I found a number of interesting things, including a fish vertebra, some fish scales, a number of hairs, some bone fragments, and of course, wood chips.  When I was labeling the bags, I realized it had been excavated by none other than Kevin Smith, now at the Haffenreffer, exactly 32 years and 3 months ago.

Fish vertebra
Fish vertebra
IMG_0852
Grass?
IMG_0853
Bone fragments

Tomorrow I’ll do some more.

A book about Nuvuk

I made it back from DC on Thursday night.  Friday was the usual scramble after being out of town.  Saturday night was the annual meeting of the Friends of the Library.  There was a business meeting, and a potluck dinner.  But the highlight of the meeting was the guest speaker, none other than Daniel Inulak Lum, author of the book Nuvuk, the Northernmost: Altered Land, Altered Lives in Barrow, Alaska.
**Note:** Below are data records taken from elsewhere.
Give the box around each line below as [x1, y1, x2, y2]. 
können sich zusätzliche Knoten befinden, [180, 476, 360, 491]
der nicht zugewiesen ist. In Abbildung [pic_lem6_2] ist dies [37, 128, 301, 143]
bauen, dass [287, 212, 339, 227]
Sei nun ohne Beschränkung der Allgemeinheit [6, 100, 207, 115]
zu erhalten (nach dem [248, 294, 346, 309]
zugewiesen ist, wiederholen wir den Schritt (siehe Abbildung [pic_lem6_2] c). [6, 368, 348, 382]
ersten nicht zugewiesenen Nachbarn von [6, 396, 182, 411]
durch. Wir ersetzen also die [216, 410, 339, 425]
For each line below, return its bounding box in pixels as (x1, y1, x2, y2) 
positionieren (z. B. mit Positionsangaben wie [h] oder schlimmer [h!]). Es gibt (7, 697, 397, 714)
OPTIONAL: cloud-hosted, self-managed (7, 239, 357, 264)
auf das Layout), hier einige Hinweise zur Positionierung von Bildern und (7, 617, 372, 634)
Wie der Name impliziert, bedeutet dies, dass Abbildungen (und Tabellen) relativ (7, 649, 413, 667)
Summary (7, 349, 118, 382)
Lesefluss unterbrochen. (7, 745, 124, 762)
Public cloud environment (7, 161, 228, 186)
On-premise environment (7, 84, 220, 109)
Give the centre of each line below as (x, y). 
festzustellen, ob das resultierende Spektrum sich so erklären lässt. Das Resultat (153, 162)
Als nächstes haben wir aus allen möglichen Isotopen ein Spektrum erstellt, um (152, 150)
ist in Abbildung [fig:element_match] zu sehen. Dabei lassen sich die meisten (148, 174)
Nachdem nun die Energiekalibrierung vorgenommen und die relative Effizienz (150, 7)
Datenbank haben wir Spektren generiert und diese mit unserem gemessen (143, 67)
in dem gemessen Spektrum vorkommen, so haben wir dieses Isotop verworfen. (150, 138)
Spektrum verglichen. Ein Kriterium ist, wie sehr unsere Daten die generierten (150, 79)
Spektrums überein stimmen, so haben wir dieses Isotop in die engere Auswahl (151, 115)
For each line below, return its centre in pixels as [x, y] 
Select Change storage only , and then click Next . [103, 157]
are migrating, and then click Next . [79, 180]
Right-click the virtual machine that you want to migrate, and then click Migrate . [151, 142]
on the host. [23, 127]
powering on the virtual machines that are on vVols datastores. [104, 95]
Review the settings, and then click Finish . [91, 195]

Dan Lum showing slides of the photos in his book
Dan Lum showing slides of the photos in his book

Dan’s family is Nuvukmiut (that’s how it is spelled in Nuvuk dialect–it would be Nuvugmiut in Barrow dialect), originally from Nuvuk.  He ran a tour company which took tourists to Nuvuk for much of the time the Nuvuk Archaeological Project was active.  While doing that, he wound up taking a whole lot of pictures.  He has some really great animal photos, particularly of bears, as well as some really beautiful landscapes shots.  His family had to move to Fairbanks for a while for reasons connected to health of a family member, so he isn’t running the tour company any more, but it gave him an opportunity to look through his pictures and he wound up writing a book about Nuvuk and life in Barrow.
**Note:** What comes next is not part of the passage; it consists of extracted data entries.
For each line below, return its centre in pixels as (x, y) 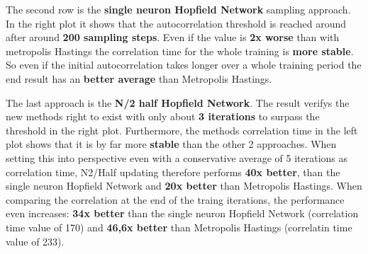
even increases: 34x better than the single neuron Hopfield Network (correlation (182, 213)
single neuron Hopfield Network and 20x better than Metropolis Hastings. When (184, 186)
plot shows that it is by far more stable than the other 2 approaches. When (171, 144)
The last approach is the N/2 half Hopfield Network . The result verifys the (178, 102)
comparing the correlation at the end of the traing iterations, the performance (175, 199)
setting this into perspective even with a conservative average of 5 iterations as (177, 157)
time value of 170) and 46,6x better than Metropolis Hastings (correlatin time (179, 227)
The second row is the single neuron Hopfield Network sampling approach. (178, 9)
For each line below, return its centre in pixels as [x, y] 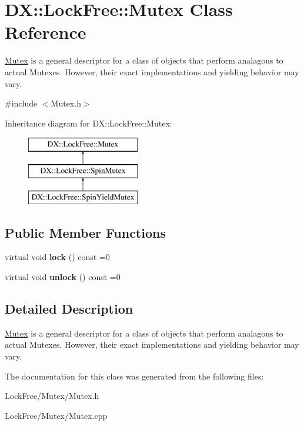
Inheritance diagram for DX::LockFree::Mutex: [88, 123]
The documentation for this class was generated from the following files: [134, 376]
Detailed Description [69, 309]
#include [21, 103]
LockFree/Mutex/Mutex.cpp [56, 415]
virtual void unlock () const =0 [63, 277]
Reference [46, 32]
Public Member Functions [85, 232]
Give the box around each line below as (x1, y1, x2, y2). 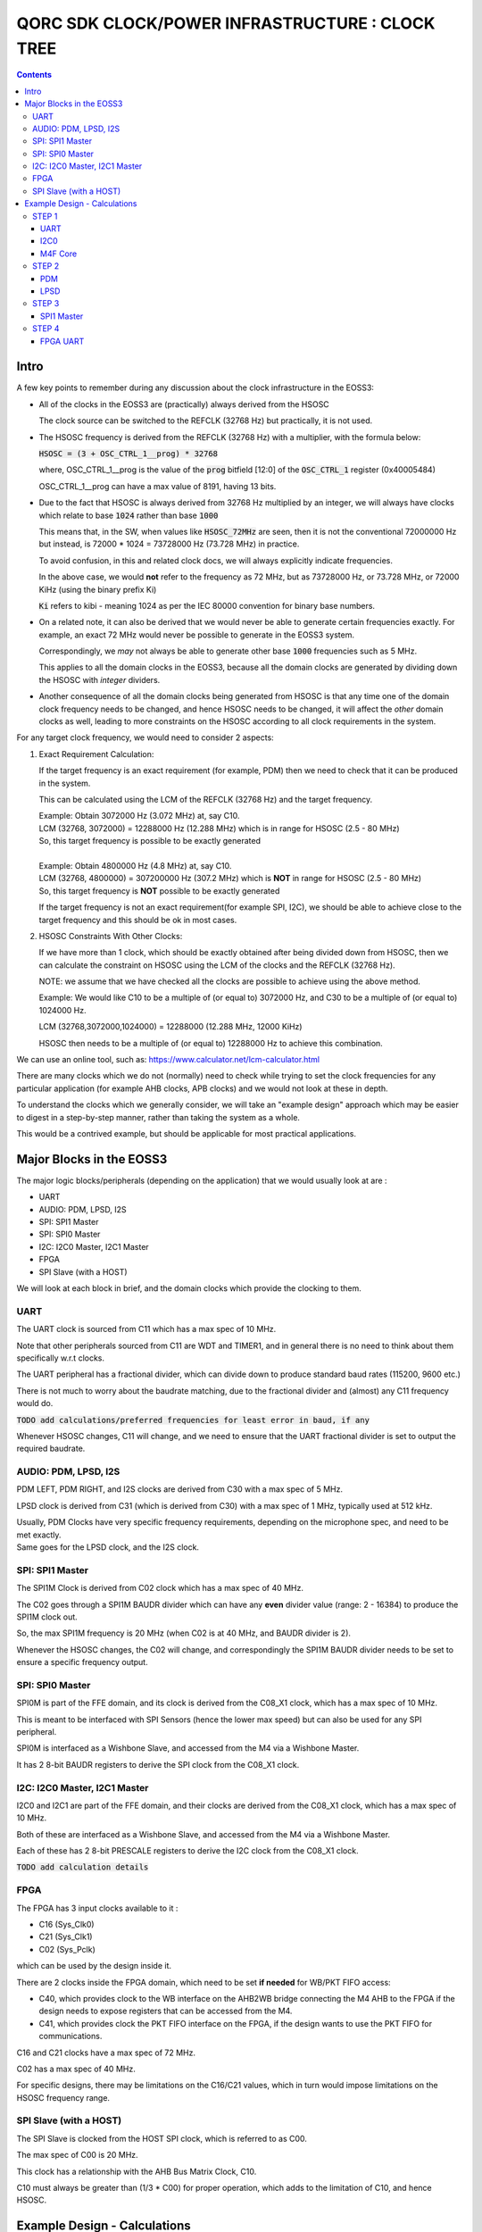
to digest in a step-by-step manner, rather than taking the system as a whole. (16, 1112, 301, 1122)
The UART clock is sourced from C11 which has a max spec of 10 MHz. (16, 1324, 277, 1335)
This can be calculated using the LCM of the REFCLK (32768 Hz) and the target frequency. (38, 795, 373, 804)
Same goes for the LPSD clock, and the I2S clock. (16, 1541, 200, 1553)
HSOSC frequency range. (16, 2092, 111, 2103)
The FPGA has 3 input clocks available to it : (16, 1903, 179, 1913)
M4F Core (40, 248, 78, 259)
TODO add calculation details (16, 1862, 149, 1872)
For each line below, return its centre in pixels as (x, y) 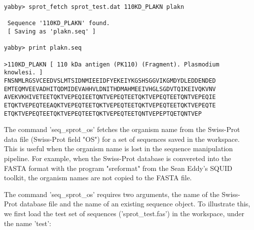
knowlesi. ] (23, 73)
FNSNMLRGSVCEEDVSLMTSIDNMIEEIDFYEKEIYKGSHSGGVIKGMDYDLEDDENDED (110, 81)
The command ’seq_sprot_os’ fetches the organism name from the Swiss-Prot (122, 129)
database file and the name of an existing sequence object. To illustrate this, (135, 204)
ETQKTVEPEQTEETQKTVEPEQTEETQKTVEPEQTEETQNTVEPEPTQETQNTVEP (103, 114)
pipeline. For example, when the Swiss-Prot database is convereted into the (118, 158)
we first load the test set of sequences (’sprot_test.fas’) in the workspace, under (124, 213)
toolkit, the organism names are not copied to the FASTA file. (98, 178)
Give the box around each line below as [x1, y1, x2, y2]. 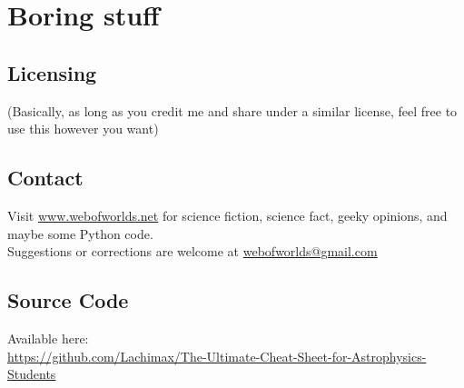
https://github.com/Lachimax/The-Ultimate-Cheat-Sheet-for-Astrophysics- [7, 346, 427, 365]
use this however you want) [7, 119, 159, 138]
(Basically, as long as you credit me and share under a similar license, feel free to [7, 101, 458, 120]
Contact [7, 164, 84, 192]
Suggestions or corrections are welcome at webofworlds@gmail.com [7, 242, 378, 261]
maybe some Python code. [7, 224, 153, 243]
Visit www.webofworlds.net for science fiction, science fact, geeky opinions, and [7, 205, 448, 224]
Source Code [7, 286, 129, 314]
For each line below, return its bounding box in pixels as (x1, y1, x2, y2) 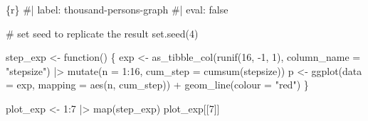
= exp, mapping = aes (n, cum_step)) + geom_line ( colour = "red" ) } (6, 77, 309, 92)
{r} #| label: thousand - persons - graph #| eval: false (6, 2, 228, 16)
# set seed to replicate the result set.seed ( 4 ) (6, 25, 199, 40)
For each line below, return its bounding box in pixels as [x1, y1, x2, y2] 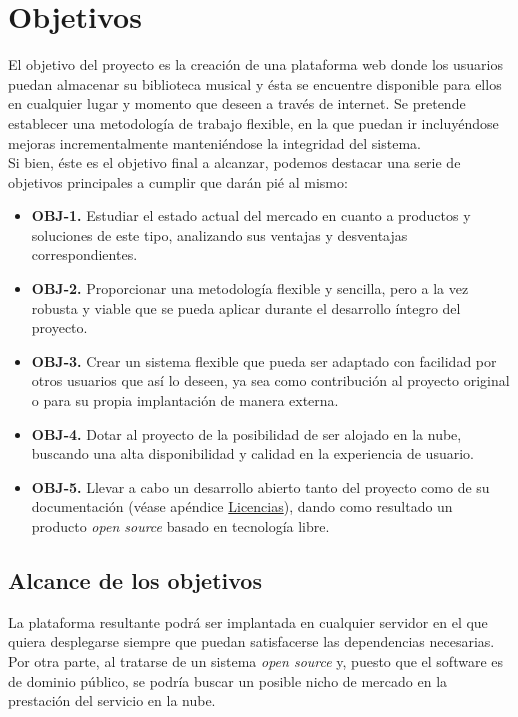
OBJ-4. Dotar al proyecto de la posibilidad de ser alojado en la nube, [31, 423, 462, 444]
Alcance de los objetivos [8, 564, 262, 595]
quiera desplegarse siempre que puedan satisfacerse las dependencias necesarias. [8, 631, 495, 652]
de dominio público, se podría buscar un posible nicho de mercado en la [8, 670, 448, 691]
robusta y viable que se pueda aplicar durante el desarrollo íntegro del [31, 297, 461, 318]
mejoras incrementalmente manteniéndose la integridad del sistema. [8, 132, 421, 153]
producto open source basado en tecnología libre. [31, 516, 330, 536]
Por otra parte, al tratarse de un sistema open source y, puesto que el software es [8, 650, 504, 671]
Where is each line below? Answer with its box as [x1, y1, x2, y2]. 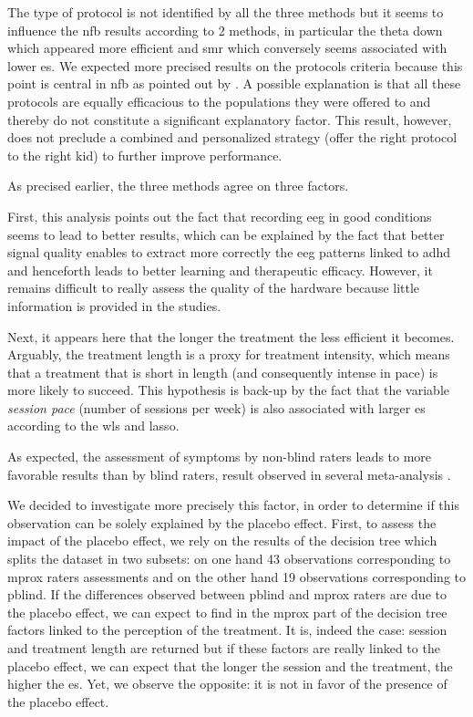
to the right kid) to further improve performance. [7, 145, 283, 164]
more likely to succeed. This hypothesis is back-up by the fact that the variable [7, 380, 449, 400]
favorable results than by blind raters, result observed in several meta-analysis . [7, 464, 451, 483]
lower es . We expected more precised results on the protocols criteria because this [7, 56, 463, 75]
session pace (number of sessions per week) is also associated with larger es [7, 398, 426, 417]
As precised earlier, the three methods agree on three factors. [7, 176, 349, 195]
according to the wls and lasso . [7, 416, 180, 435]
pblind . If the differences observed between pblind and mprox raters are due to [7, 585, 447, 604]

When he was running the tour company, Dan gave great tours.  He really wanted to pass on accurate information to his clients, and would stop at our excavations and talk to us, so he had the latest news.  As he said in his talk, the village is no longer there (due to erosion) so all the Nuvukmiut have to remember it by is information from oral history and archaeology.  He’d always check to see if it was OK to bring the tourists over (not if we were excavating human remains), and was always willing to bring things back and forth for us in his van.  When the Ipiutak sled runners were uncovered, Dan  stood by until we had them out of the ground around 2AM (despite having had tours all day) and then drove them very slowly back to the lab at NARL, making sure that they weren’t bounced around.  It took over an hour to go the five or so miles.  He also brought pop out for the crew on warm days.
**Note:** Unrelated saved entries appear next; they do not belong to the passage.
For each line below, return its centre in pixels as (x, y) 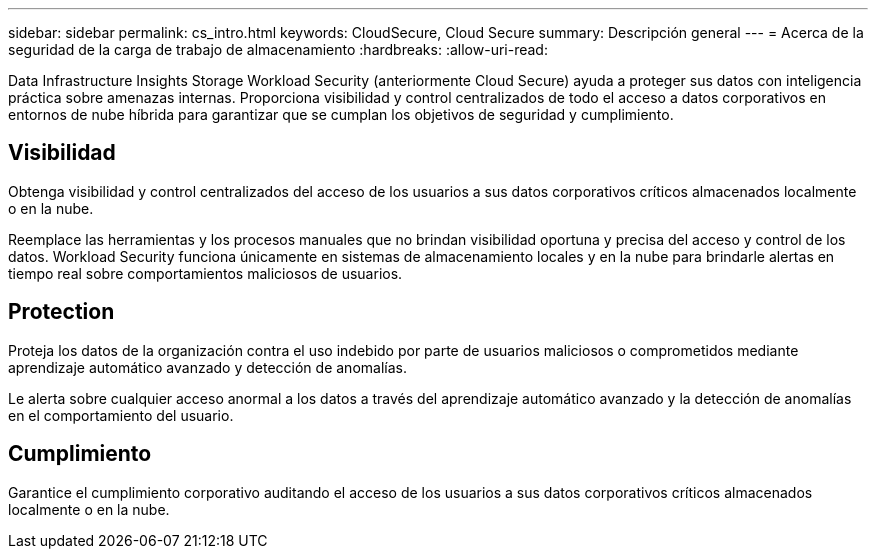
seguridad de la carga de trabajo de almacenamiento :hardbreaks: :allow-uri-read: (278, 49)
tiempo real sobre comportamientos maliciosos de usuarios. (205, 273)
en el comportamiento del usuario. (121, 415)
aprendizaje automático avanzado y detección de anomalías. (207, 367)
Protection (61, 312)
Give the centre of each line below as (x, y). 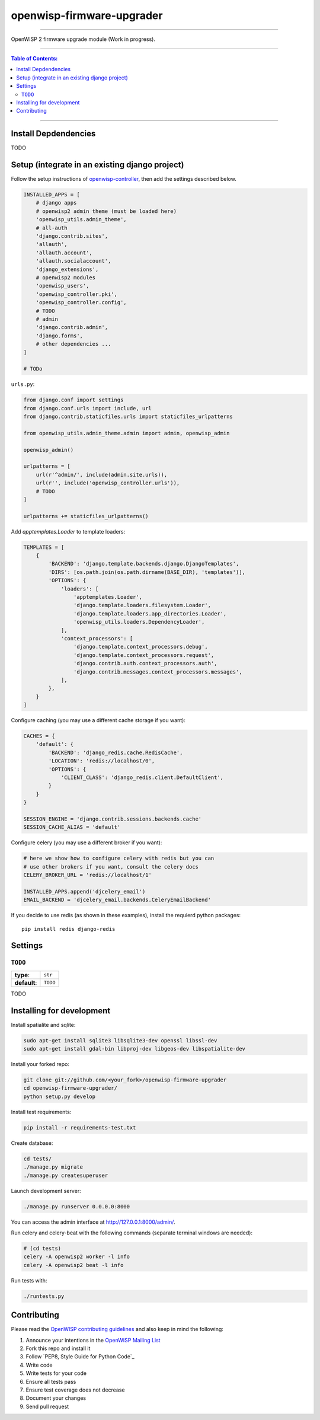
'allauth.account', (64, 253)
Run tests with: (29, 1280)
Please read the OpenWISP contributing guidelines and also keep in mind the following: (117, 1329)
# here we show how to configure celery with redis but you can (119, 859)
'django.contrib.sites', (72, 236)
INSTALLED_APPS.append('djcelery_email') (84, 891)
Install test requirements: (41, 1112)
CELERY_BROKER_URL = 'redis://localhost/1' (88, 875)
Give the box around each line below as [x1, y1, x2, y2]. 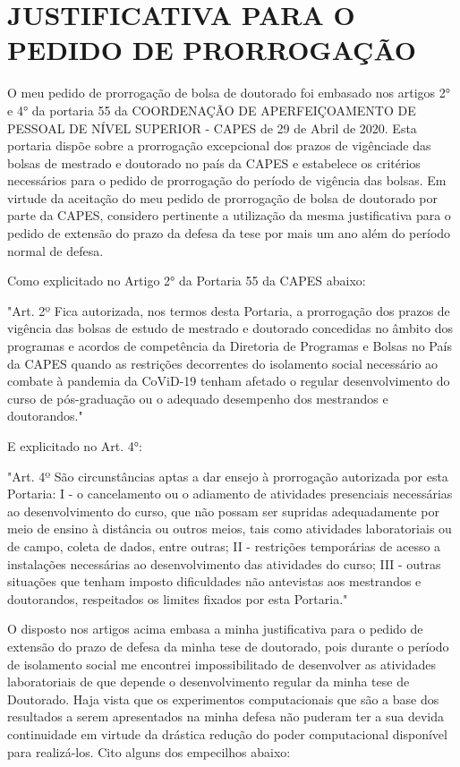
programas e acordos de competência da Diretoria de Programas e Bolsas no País [7, 337, 452, 355]
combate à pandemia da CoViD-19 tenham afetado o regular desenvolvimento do [7, 371, 450, 390]
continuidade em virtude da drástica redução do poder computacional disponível [7, 724, 447, 743]
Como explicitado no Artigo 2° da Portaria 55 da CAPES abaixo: [7, 271, 366, 290]
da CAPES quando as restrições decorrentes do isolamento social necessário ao [7, 354, 439, 372]
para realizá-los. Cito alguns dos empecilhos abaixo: [7, 742, 291, 761]
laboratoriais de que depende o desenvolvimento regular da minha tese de [7, 672, 410, 691]
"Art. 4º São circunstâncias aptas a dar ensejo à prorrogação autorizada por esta [7, 466, 448, 485]

Dan showed slides of many of the photos from the book, and talked about how he came to write a book in the first place.  He was very encouraging to audience members about writing and publishing their own books.

Dan takes questions from the audience.
Dan takes questions from the audience.

I’m going to be spending a good bit of time getting ready for International Archaeology Day, which is Saturday.